A silk fibroin conduit loaded with neurotrophic factors was recently evaluated in a small nerve gap repair model (Madduri et al., 2010). This system was functionalized with aligned and nonaligned silk fibers to aid axon orientation. Both sensory and spinal cord motor neurons from chick embryos exhib-ited increased length and rate of axonal outgrowth parallel to the aligned nanofibers.
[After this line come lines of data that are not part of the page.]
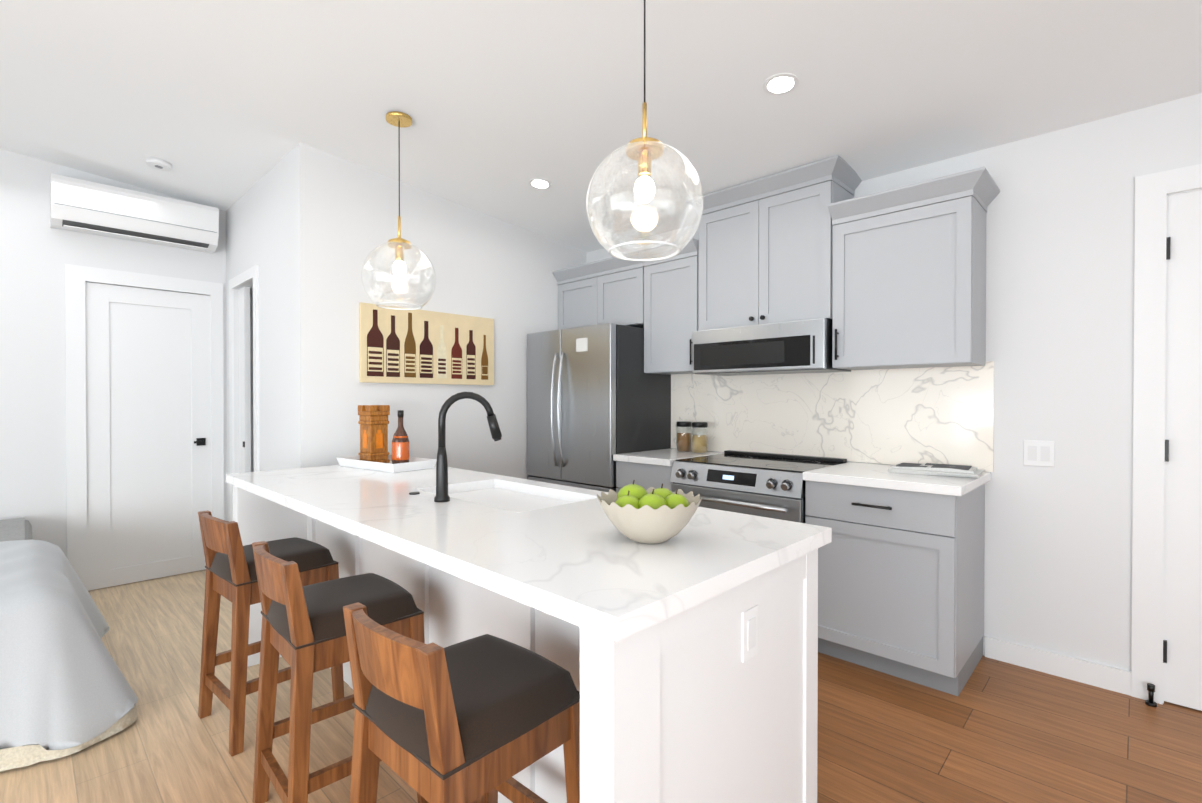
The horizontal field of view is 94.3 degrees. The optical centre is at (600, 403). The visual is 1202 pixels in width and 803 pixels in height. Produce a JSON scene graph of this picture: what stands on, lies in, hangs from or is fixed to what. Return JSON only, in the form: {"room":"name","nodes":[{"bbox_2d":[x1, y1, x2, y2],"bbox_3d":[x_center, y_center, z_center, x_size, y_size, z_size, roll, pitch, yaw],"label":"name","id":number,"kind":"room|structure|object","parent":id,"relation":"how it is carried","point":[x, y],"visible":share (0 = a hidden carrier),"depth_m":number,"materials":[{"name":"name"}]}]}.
{"room":"kitchen","nodes":[
{"label":"kitchen","id":0,"kind":"room"},
{"bbox_2d":[0,148,253,556],"bbox_3d":[-4.049,-0.377,3.072,0.120,3.250,5.590,0,1,44],"label":"wall","id":1,"kind":"structure","parent":0,"point":[37,253],"depth_m":3.52,"materials":[{"name":"paint"}]},
{"bbox_2d":[50,173,218,252],"bbox_3d":[-3.126,-1.264,3.780,0.214,0.298,0.860,0,1,44],"label":"air conditioner","id":2,"kind":"object","parent":1,"relation":"attached to","point":[84,206],"visible":1,"depth_m":3.69,"materials":[{"name":"plastic"}]},
{"bbox_2d":[65,264,223,590],"bbox_3d":[-3.186,0.169,3.940,0.165,2.145,0.860,0,1,44],"label":"door","id":3,"kind":"structure","parent":1,"relation":"attached to","point":[145,425],"depth_m":3.88,"materials":[{"name":"paint"}]},
{"bbox_2d":[226,149,293,521],"bbox_3d":[-2.260,-0.382,3.754,1.510,3.250,0.120,0,1,44],"label":"wall","id":4,"kind":"structure","parent":0,"point":[274,223],"depth_m":3.50,"materials":[{"name":"paint"}]},
{"bbox_2d":[229,265,259,520],"bbox_3d":[-2.472,0.166,3.914,0.690,2.150,0.081,0,1,44],"label":"door frame","id":5,"kind":"structure","parent":4,"relation":"attached to","point":[251,273],"depth_m":4.01,"materials":[{"name":"paint"}]},
{"bbox_2d":[293,143,585,478],"bbox_3d":[-0.940,-0.384,3.950,0.120,3.250,2.233,0,1,44],"label":"wall","id":6,"kind":"structure","parent":0,"point":[345,224],"depth_m":3.56,"materials":[{"name":"paint"}]},
{"bbox_2d":[359,302,493,384],"bbox_3d":[-1.106,-0.369,3.667,0.031,0.475,0.950,0,1,44],"label":"framed picture","id":7,"kind":"object","parent":6,"relation":"attached to","point":[415,346],"visible":1,"depth_m":3.60,"materials":[{"name":"beige paper"}]},
{"bbox_2d":[0,569,1201,802],"bbox_3d":[-0.997,1.295,1.000,7.770,0.060,7.180,0,1,44],"label":"floor","id":8,"kind":"structure","parent":0,"point":[998,731],"depth_m":2.09,"materials":[{"name":"brown wood"}]},
{"bbox_2d":[0,517,137,771],"bbox_3d":[-3.326,0.964,2.027,2.167,0.585,2.331,0,1,44],"label":"bed","id":9,"kind":"object","parent":8,"relation":"on","point":[66,689],"visible":1,"depth_m":2.04,"materials":[{"name":"white fabric"}]},
{"bbox_2d":[198,510,343,755],"bbox_3d":[-1.346,0.838,2.254,0.398,0.834,0.434,0,1,40],"label":"stool","id":10,"kind":"object","parent":8,"relation":"on","point":[231,574],"visible":0.81,"depth_m":2.13,"materials":[{"name":"brown wood"}]},
{"bbox_2d":[252,541,428,802],"bbox_3d":[-0.826,0.842,1.751,0.412,0.834,0.440,0,1,44],"label":"stool","id":11,"kind":"object","parent":8,"relation":"on","point":[303,632],"visible":0.83,"depth_m":1.62,"materials":[{"name":"brown wood"}]},
{"bbox_2d":[343,602,579,802],"bbox_3d":[-0.300,0.846,1.237,0.412,0.834,0.440,0,1,44],"label":"stool","id":12,"kind":"object","parent":8,"relation":"on","point":[485,718],"visible":1,"depth_m":1.13,"materials":[{"name":"brown wood"}]},
{"bbox_2d":[233,485,823,802],"bbox_3d":[-0.577,0.819,2.115,2.473,0.876,0.845,0,1,44],"label":"kitchen island","id":13,"kind":"object","parent":8,"relation":"on","point":[686,656],"depth_m":1.31,"materials":[{"name":"wood"}]},
{"bbox_2d":[226,465,831,644],"bbox_3d":[-0.578,0.361,2.116,2.535,0.040,0.890,0,1,44],"label":"island countertop","id":14,"kind":"structure","parent":13,"relation":"on","point":[567,561],"depth_m":1.43,"materials":[{"name":"white stone"}]},
{"bbox_2d":[337,405,436,472],"bbox_3d":[-1.136,0.171,2.944,0.518,0.326,0.258,0,1,36],"label":"tray","id":15,"kind":"object","parent":14,"relation":"on","point":[373,422],"visible":1,"depth_m":2.98,"materials":[{"name":"ceramic"}]},
{"bbox_2d":[434,392,501,501],"bbox_3d":[-0.488,0.148,2.015,0.149,0.385,0.232,0,1,44],"label":"faucet","id":16,"kind":"object","parent":14,"relation":"on","point":[442,495],"visible":1,"depth_m":1.95,"materials":[{"name":"black metal"}]},
{"bbox_2d":[448,485,573,508],"bbox_3d":[-0.372,0.480,2.140,0.704,0.224,0.414,0,1,44],"label":"sink","id":17,"kind":"object","parent":14,"relation":"in","point":[492,494],"depth_m":2.26,"materials":[{"name":"white ceramic"}]},
{"bbox_2d":[597,480,702,543],"bbox_3d":[0.123,0.272,1.419,0.270,0.147,0.270,0,1,44],"label":"fruit bowl","id":18,"kind":"object","parent":14,"relation":"on","point":[639,513],"visible":1,"depth_m":1.35,"materials":[{"name":"beige ceramic"}]},
{"bbox_2d":[527,323,670,491],"bbox_3d":[-0.048,0.355,4.134,0.868,1.770,0.717,0,1,44],"label":"fridge","id":19,"kind":"object","parent":8,"relation":"on","point":[597,397],"visible":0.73,"depth_m":3.85,"materials":[{"name":"silver metal"}]},
{"bbox_2d":[613,448,723,492],"bbox_3d":[0.467,0.786,3.703,0.462,0.915,0.640,0,1,44],"label":"base cabinet","id":20,"kind":"object","parent":8,"relation":"on","point":[645,470],"visible":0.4,"depth_m":3.51,"materials":[{"name":"wood"}]},
{"bbox_2d":[676,421,691,451],"bbox_3d":[0.573,0.224,3.846,0.106,0.204,0.106,0,1,44],"label":"jar","id":21,"kind":"object","parent":20,"relation":"on","point":[683,442],"visible":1,"depth_m":3.81,"materials":[{"name":"clear glass"}]},
{"bbox_2d":[692,422,707,452],"bbox_3d":[0.663,0.225,3.745,0.106,0.204,0.106,0,1,44],"label":"jar","id":22,"kind":"object","parent":20,"relation":"on","point":[699,443],"visible":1,"depth_m":3.71,"materials":[{"name":"clear glass"}]},
{"bbox_2d":[670,450,846,522],"bbox_3d":[0.896,0.781,3.234,0.798,0.932,0.697,0,1,44],"label":"range","id":23,"kind":"object","parent":8,"relation":"on","point":[770,485],"visible":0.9,"depth_m":3.02,"materials":[{"name":"silver metal"}]},
{"bbox_2d":[803,462,990,695],"bbox_3d":[1.452,0.793,2.745,0.670,0.915,0.651,0,1,44],"label":"base cabinet","id":24,"kind":"object","parent":8,"relation":"on","point":[900,575],"visible":0.92,"depth_m":2.52,"materials":[{"name":"wood"}]},
{"bbox_2d":[888,463,984,477],"bbox_3d":[1.631,0.318,2.730,0.399,0.035,0.288,0,1,38],"label":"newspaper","id":25,"kind":"object","parent":24,"relation":"on","point":[943,470],"visible":0.96,"depth_m":2.65,"materials":[{"name":"paper"}]},
{"bbox_2d":[1145,683,1156,706],"bbox_3d":[2.292,1.212,2.323,0.036,0.085,0.036,0,1,44],"label":"door stop","id":26,"kind":"object","parent":8,"relation":"on","point":[1150,702],"visible":0.96,"depth_m":2.32,"materials":[{"name":"black metal"}]},
{"bbox_2d":[0,0,1201,252],"bbox_3d":[-0.997,-1.574,0.977,7.770,0.710,7.180,0,1,44],"label":"ceiling","id":27,"kind":"structure","parent":0,"point":[222,104],"depth_m":2.44,"materials":[{"name":"paint"}]},
{"bbox_2d":[146,157,171,170],"bbox_3d":[-2.732,-1.481,3.446,0.124,0.040,0.126,0,1,44],"label":"smoke detector","id":28,"kind":"object","parent":27,"relation":"attached to","point":[157,163],"visible":1,"depth_m":3.42,"materials":[{"name":"paint"}]},
{"bbox_2d":[361,111,435,309],"bbox_3d":[-1.006,-0.957,2.781,0.352,0.944,0.352,0,1,44],"label":"pendant light","id":29,"kind":"object","parent":27,"relation":"hanging from","point":[399,245],"visible":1,"depth_m":2.76,"materials":[{"name":"clear glass"}]},
{"bbox_2d":[528,178,551,188],"bbox_3d":[-0.375,-1.355,3.433,0.144,0.016,0.144,0,1,44],"label":"recessed light","id":30,"kind":"object","parent":27,"relation":"in","point":[539,183],"visible":1,"depth_m":3.42,"materials":[{"name":"paint"}]},
{"bbox_2d":[586,0,703,260],"bbox_3d":[0.132,-0.939,1.685,0.352,0.962,0.352,0,1,44],"label":"pendant light","id":31,"kind":"object","parent":27,"relation":"hanging from","point":[644,150],"visible":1,"depth_m":1.66,"materials":[{"name":"clear glass"}]},
{"bbox_2d":[763,73,798,94],"bbox_3d":[0.757,-1.346,2.350,0.144,0.016,0.144,0,1,44],"label":"recessed light","id":32,"kind":"object","parent":27,"relation":"in","point":[781,84],"visible":1,"depth_m":2.34,"materials":[{"name":"paint"}]},
{"bbox_2d":[586,93,1201,670],"bbox_3d":[1.406,-0.379,3.322,4.370,3.250,0.120,0,1,44],"label":"wall","id":33,"kind":"structure","parent":0,"point":[1060,240],"depth_m":2.55,"materials":[{"name":"paint"}]},
{"bbox_2d":[552,251,643,329],"bbox_3d":[0.066,-0.805,4.256,0.887,0.487,0.380,0,1,44],"label":"upper cabinet","id":34,"kind":"object","parent":33,"relation":"attached to","point":[608,290],"visible":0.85,"depth_m":4.12,"materials":[{"name":"grey wood"}]},
{"bbox_2d":[639,238,698,374],"bbox_3d":[0.547,-0.629,3.794,0.441,0.832,0.380,0,1,44],"label":"upper cabinet","id":35,"kind":"object","parent":33,"relation":"attached to","point":[671,295],"visible":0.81,"depth_m":3.70,"materials":[{"name":"grey wood"}]},
{"bbox_2d":[686,155,861,330],"bbox_3d":[1.012,-0.874,3.344,0.948,0.829,0.380,0,1,44],"label":"upper cabinet","id":36,"kind":"object","parent":33,"relation":"attached to","point":[766,250],"visible":0.88,"depth_m":3.19,"materials":[{"name":"grey wood"}]},
{"bbox_2d":[693,318,850,375],"bbox_3d":[1.001,-0.321,3.342,0.830,0.270,0.382,0,1,44],"label":"microwave","id":37,"kind":"object","parent":36,"relation":"attached to","point":[799,346],"visible":0.96,"depth_m":3.16,"materials":[{"name":"silver metal"}]},
{"bbox_2d":[671,361,993,471],"bbox_3d":[1.216,0.057,3.417,1.970,0.543,0.011,0,1,44],"label":"backsplash","id":38,"kind":"structure","parent":33,"relation":"attached to","point":[940,415],"depth_m":3.19,"materials":[{"name":"stone"}]},
{"bbox_2d":[828,166,999,369],"bbox_3d":[1.563,-0.616,2.815,0.682,0.852,0.380,0,1,44],"label":"upper cabinet","id":39,"kind":"object","parent":33,"relation":"attached to","point":[909,276],"visible":1,"depth_m":2.70,"materials":[{"name":"grey wood"}]},
{"bbox_2d":[1024,440,1053,466],"bbox_3d":[2.052,0.232,2.614,0.114,0.120,0.009,0,1,44],"label":"double light switch","id":40,"kind":"object","parent":33,"relation":"attached to","point":[1038,453],"visible":1,"depth_m":2.61,"materials":[{"name":"plastic"}]},
{"bbox_2d":[985,636,1130,695],"bbox_3d":[2.092,1.202,2.582,0.525,0.100,0.014,0,1,44],"label":"baseboard","id":41,"kind":"structure","parent":33,"relation":"attached to","point":[1087,672],"depth_m":2.55,"materials":[{"name":"paint"}]},
{"bbox_2d":[1131,164,1201,710],"bbox_3d":[2.682,0.146,2.085,1.000,2.220,0.138,0,1,44],"label":"door","id":42,"kind":"structure","parent":33,"relation":"attached to","point":[1166,658],"depth_m":2.32,"materials":[{"name":"paint"}]}
]}
Glial cells from dorsal root ganglions proliferated and migrated in close association and even slightly ahead of the outgrowing axon while on nonaligned fibers both axonal and glial growth was slower and randomly oriented. These data suggest that silk fibroin-based conduits have the potential to enhance functional recovery of injured peripheral nerves and may offer a viable treatment option for rapid recovery.